Una mañana, al poco de empezar el tajo, uno de los hombres se hizo un corte profundo en la mano y tuvimos que bajar a la consulta del médico. Mientras le colocaba puntos de aproximación y hacía el informe para que después en su centro de salud le tramitaran la baja, preguntó si éramos los obreros que estaban trabajando en la residencia de mayores y comentó que no sabía muy bien por qué gastaban dinero, si posiblemente, en cuanto que lo de Pilar fuera a más, se cerraría en breve. Nosotros no nos atrevimos a preguntar qué.
Teníamos buena relación con todo el personal pero especialmente con el cocinero. A veces nos daba a probar un poquito del menú y nosotros, a la hora de la siesta, le invitábamos a café y cigarrillos. Así que, como quien no quiere la cosa, le llevamos a nuestro terreno y sacamos el tema de su jefa. Parece ser –dijo– que Pilar padece una enfermedad cognitiva acelerada y que los especialistas no dan esperanzas de vida más allá de unos pocos meses. Esa misma tarde de jueves, antes de irme a casa, al final del paseo, cuando la encontré en el mismo sitio, con los pájaros a sus pies, lánguida y sin pan que tirarles, no pude evitar mirar a la directora con ojos de pena, porque el destino le estaba arrancando del lugar donde posiblemente habría vivido los momentos más felices y complicados de su vida.

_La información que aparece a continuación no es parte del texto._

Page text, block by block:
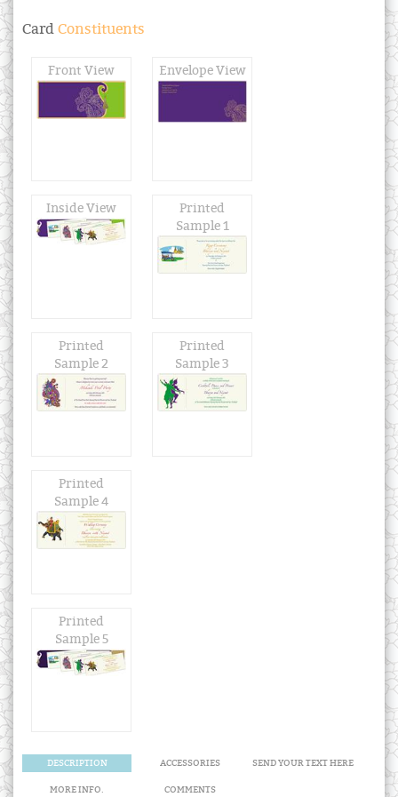
Card Constituents
Front View Envelope View
Inside View
Printed
Sample 1
Printed
Sample 2
Printed
Sample 3
Printed
Sample 4
Printed
Sample 5
DESCRIPTION ACCESSORIES SEND YOUR TEXT HERE
MORE INFO. COMMENTS
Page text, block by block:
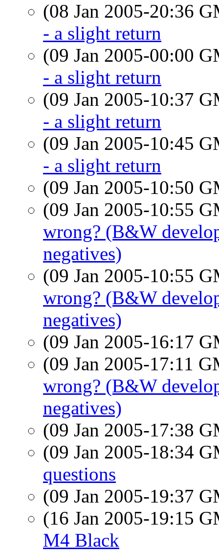
(08 Jan 2005-20:36
- a slight return
(09 Jan 2005-00:00
- a slight return
(09 Jan 2005-10:37
- a slight return
(09 Jan 2005-10:45
- a slight return
(09 Jan 2005-10:50
(09 Jan 2005-10:55
wrong? (B&W
negatives)
(09 Jan 2005-10:55
wrong? (B&W
negatives)
(09 Jan 2005-16:17
(09 Jan 2005-17:11
wrong? (B&W
negatives)
(09 Jan 2005-17:38
(09 Jan 2005-18:34
questions
(09 Jan 2005-19:37
(16 Jan 2005-19:15
M4 Black
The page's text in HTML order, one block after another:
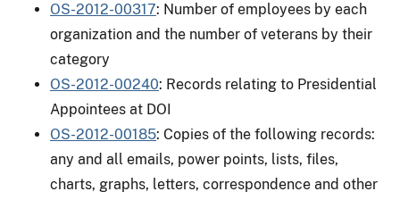
OS-2012-00317: Number of employees by each
organization and the number of veterans by their
category
OS-2012-00240: Records relating to Presidential
Appointees at DOI
OS-2012-00185: Copies of the following records:
any and all emails, power points, lists, files,
charts, graphs, letters, correspondence and other
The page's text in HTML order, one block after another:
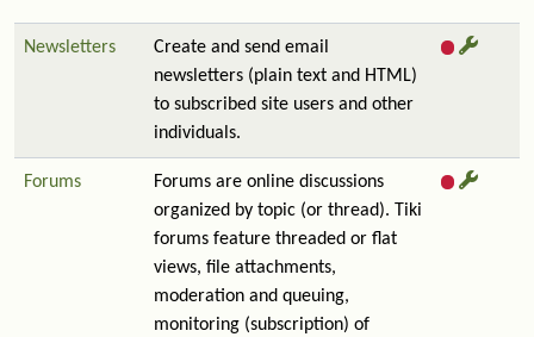
Newsletters
Create and send email
newsletters (plain text and HTML)
to subscribed site users and other
individuals.
Forums
Forums are online discussions
organized by topic (or thread). Tiki
forums feature threaded or flat
views, file attachments,
moderation and queuing,
monitoring (subscription) of
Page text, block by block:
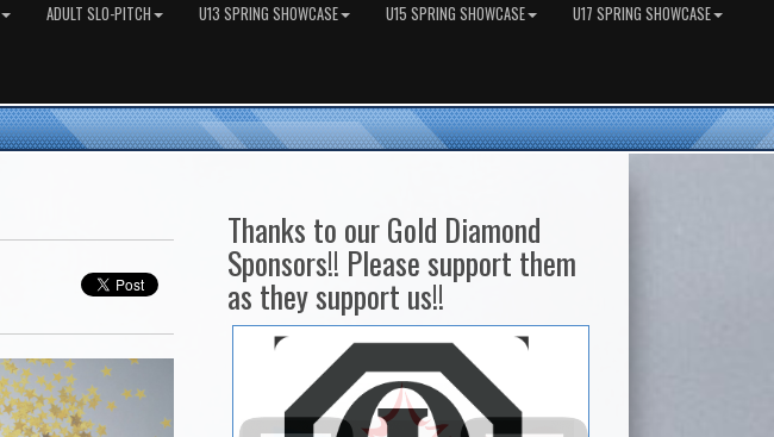
ADULT SLO-PITCH U13 SPRING SHOWCASE U15 SPRING SHOWCASE U17 SPRING SHOWCASE
Thanks to our Gold Diamond
Sponsors!! Please support them
as they support us!!
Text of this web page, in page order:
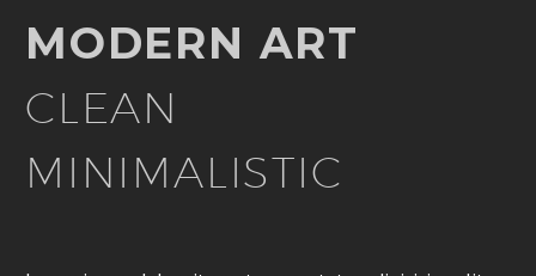
MODERN ART
CLEAN
MINIMALISTIC
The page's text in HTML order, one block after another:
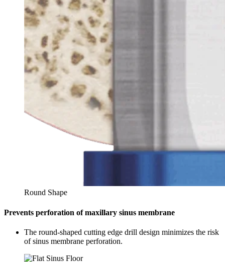
Round Shape
Prevents perforation of maxillary sinus membrane
The round-shaped cutting edge drill design minimizes the risk
of sinus membrane perforation.
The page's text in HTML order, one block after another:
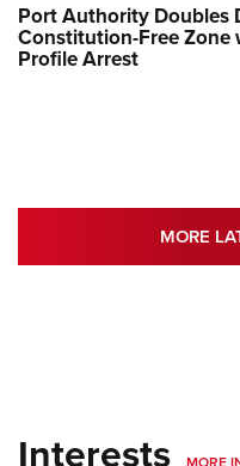
Port Authority Doubles
Constitution-Free Zone
Profile Arrest
MORE
Interests MORE
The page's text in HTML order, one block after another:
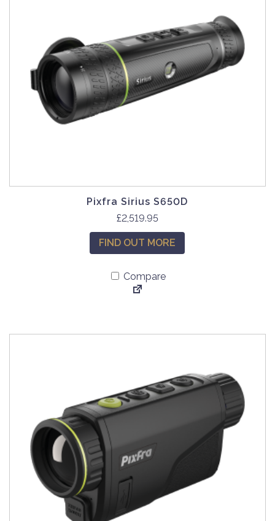
Pixfra Sirius S650D
£2,519.95
FIND OUT MORE
Compare
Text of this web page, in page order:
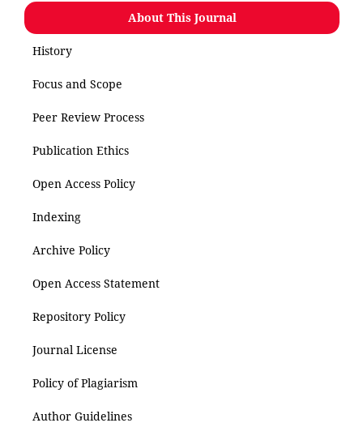
About This Journal
History
Focus and Scope
Peer Review Process
Publication Ethics
Open Access Policy
Indexing
Archive Policy
Open Access Statement
Repository Policy
Journal License
Policy of Plagiarism
Author Guidelines
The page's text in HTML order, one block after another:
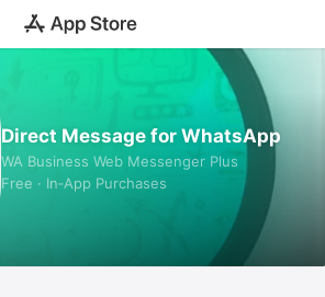
Direct Message for WhatsApp
WA Business Web Messenger Plus
Free · In‑App Purchases
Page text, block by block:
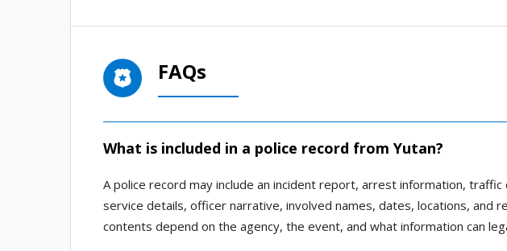
FAQs
What is included in a police record from Yutan?
A police record may include an incident report, arrest information,
service details, officer narrative, involved names, dates, locations, and
contents depend on the agency, the event, and what information can
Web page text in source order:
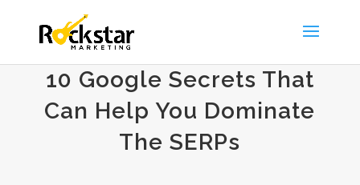
10 Google Secrets That
Can Help You Dominate
The SERPs
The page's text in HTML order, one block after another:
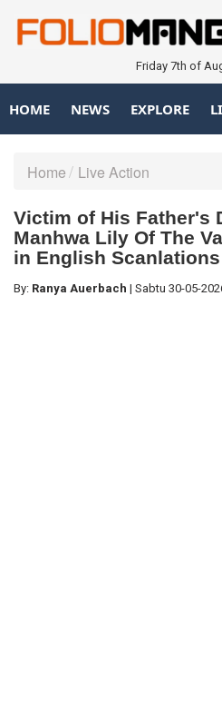
Friday 7th of
HOME NEWS EXPLORE
Home Live Action
Victim of His Father's
Manhwa Lily Of The
in English Scanlations
By: Ranya Auerbach | Sabtu 30-05-
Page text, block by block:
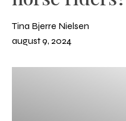
Tina Bjerre Nielsen
august 9, 2024
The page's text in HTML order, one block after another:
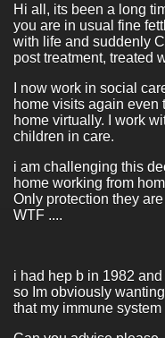
Hi all, its been a long
you are in usual fine
with life and suddenly
post treatment, treated
I now work in social
home visits again even
home virtually. I work
children in care.
i am challenging this
home working from
Only protection they
WTF ....
i had hep b in 1982
so Im obviously
that my immune
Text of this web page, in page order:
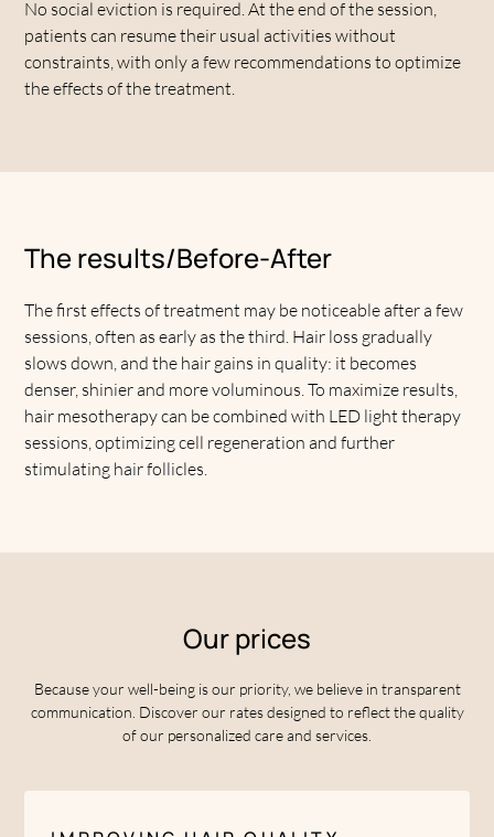
No social eviction is required. At the end of the session,
patients can resume their usual activities without
constraints, with only a few recommendations to optimize
the effects of the treatment.
The results/Before-After
The first effects of treatment may be noticeable after a few
sessions, often as early as the third. Hair loss gradually
slows down, and the hair gains in quality: it becomes
denser, shinier and more voluminous. To maximize results,
hair mesotherapy can be combined with LED light therapy
sessions, optimizing cell regeneration and further
stimulating hair follicles.
Our prices
Because your well-being is our priority, we believe in transparent
communication. Discover our rates designed to reflect the quality
of our personalized care and services.
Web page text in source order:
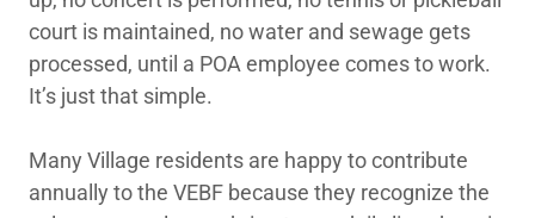
court is maintained, no water and sewage gets
processed, until a POA employee comes to work.
It’s just that simple.
Many Village residents are happy to contribute
annually to the VEBF because they recognize the
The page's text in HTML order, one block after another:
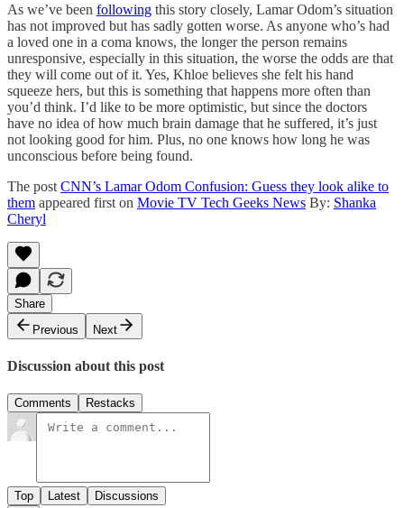
As we’ve been following this story closely, Lamar Odom’s situation
has not improved but has sadly gotten worse. As anyone who’s had
a loved one in a coma knows, the longer the person remains
unresponsive, especially in this situation, the worse the odds are that
they will come out of it. Yes, Khloe believes she felt his hand
squeeze hers, but this is something that happens more often than
you’d think. I’d like to be more optimistic, but since the doctors
have no idea of how much brain damage that he suffered, it’s just
not looking good for him. Plus, no one knows how long he was
unconscious before being found.
The post CNN’s Lamar Odom Confusion: Guess they look alike to
them appeared first on Movie TV Tech Geeks News By: Shanka
Cheryl
Share
Previous
Next
Discussion about this post
Comments Restacks
Top Latest Discussions
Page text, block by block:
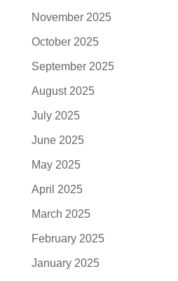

Años después de haber dejado de trabajar, asqueado de la ciudad, o, mejor dicho, de en lo que se estaba convirtiendo respecto a inseguridad y peligros, compré una parcela con vivienda en un pueblo tranquilo donde me trasladé a vivir. Una vez que anunciaban también fuertes tormentas, decidí quedarme a dormir en un hostal de la provincia para que al día siguiente me fuera más fácil realizar unas gestiones administrativas. Al regreso, habían desviado provisionalmente la carretera por obras de pavimentación y no quedaba más remedio que tomar un desvío. Unos metros más allá, a la izquierda, reconocí el camino estrecho que conducía a la Casa de Reposo. Giré el volante y disminuí la velocidad por miedo a despertar el paisaje que estaba tan tranquilo. Cuando paré el motor y bajé del coche, me dio la impresión de que hacía siglos que nadie pasaba por allí, porque la maleza estaba salvaje y desproporcionada. La intensidad del silencio era un personaje más que me recibió con agrado. El edificio no sólo estaba abandonado sino medio derruido. Ya no había risas, ni se escuchaba el fondo de ópera que salía de los discos que llevó uno de los residentes, ni en el tendedero había sábanas blancas aireándose al sol. Tenía la esperanza –absurda, ya lo sé– de que al final del paseo encontraría a Pilar sentada, con su porte elegante, delgada, sonriente y señalando algo a lo lejos, que más tarde comentaría con alguien encontrando un momento lúcido. Sin embargo, sólo el viejo olivo permanecía en pie. Rebusqué en el maletero del coche entre las provisiones que llevaba, cogí una bolsa, de la que saqué y metí otras cosas, y desanduve mis pasos. Cuando terminé de liar un cigarrillo, pensé que el final perfecto para esta historia habría sido que la Casa estuviera habitada, que el cocinero me diera un poco de pulpo a la gallega con cachelos, que en el invernadero estuvieran crecidas las rosas y que Verdi nos alegrara la mañana. Sin embargo, cuando la soledad me cautivó y me temblaban las manos desmigando un trozo de pan, me sorprendí que entre lágrimas le estaba dando de comer a las palomas.